Loyau-Kennett, who lives in Cornwall in southwest England, told several British media outlets Wednesday night and Thursday morning that she was returning from a trip to France and was visiting her children in London when the bus she was on stopped because of the melee.
She said she saw a crashed car and the victim lying on the street and tried to help him since she had been trained in first aid. She had determined the man was dead by the time the attackers confronted her.
She said a man "with a black hat and a revolver in one hand and a cleaver in the other came over" and excitedly warned her to stay away from the body.
"I asked him why he had done what he had done," The Guardian quoted her as saying. "He said he had killed the man because he (the victim) was a British soldier who killed Muslim women and children in Iraq and Afghanistan.
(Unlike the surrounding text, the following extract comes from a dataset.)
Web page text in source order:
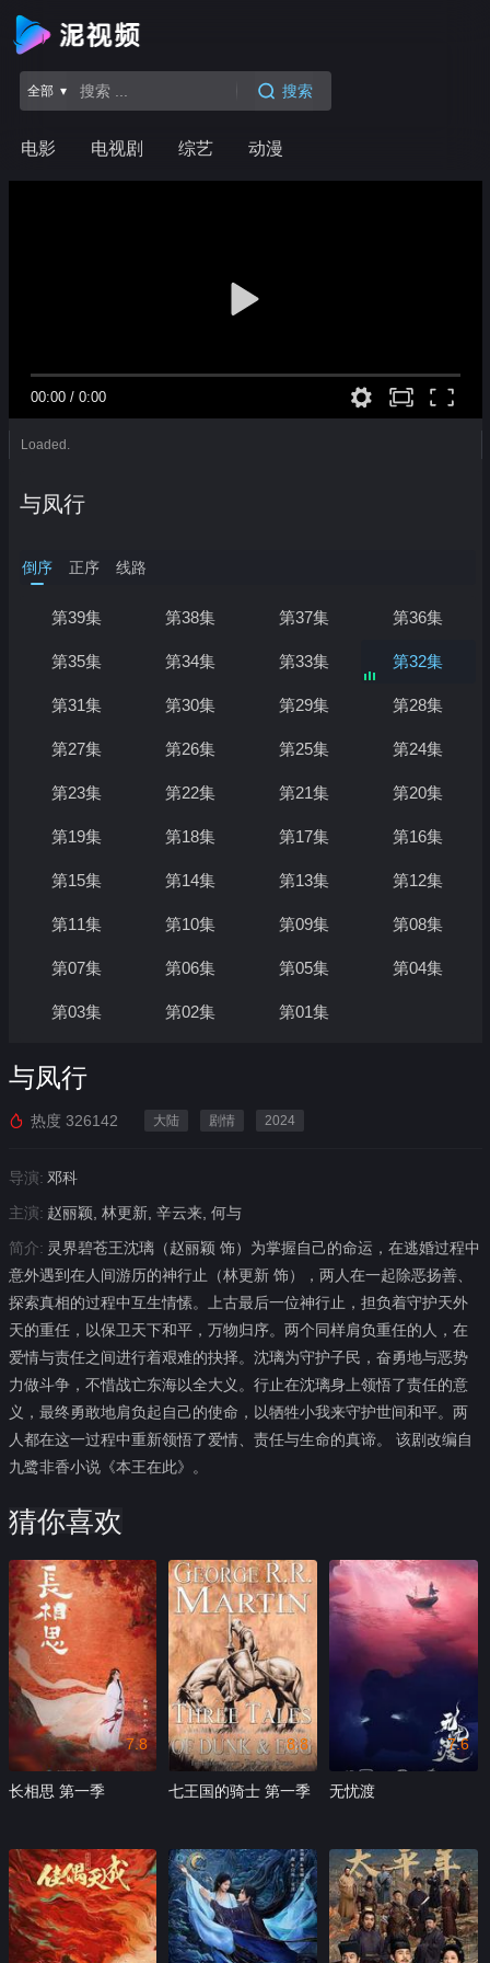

He was furious about the British Army being over there."
When the man told her he was going to kill police when they arrived, she asked him if that was reasonable and tried to keep him engaged.
Then she spoke to the other attacker, who she described as quiet and shy.
"I asked him if he wanted to give me what he was holding in his hand, which was a knife, but I didn't want to say that," she said. "He didn't agree and I asked him:
'Do you want to carry on?' He said: 'No, no, no.' I didn't want to upset him," she is quoted as saying in The Guardian.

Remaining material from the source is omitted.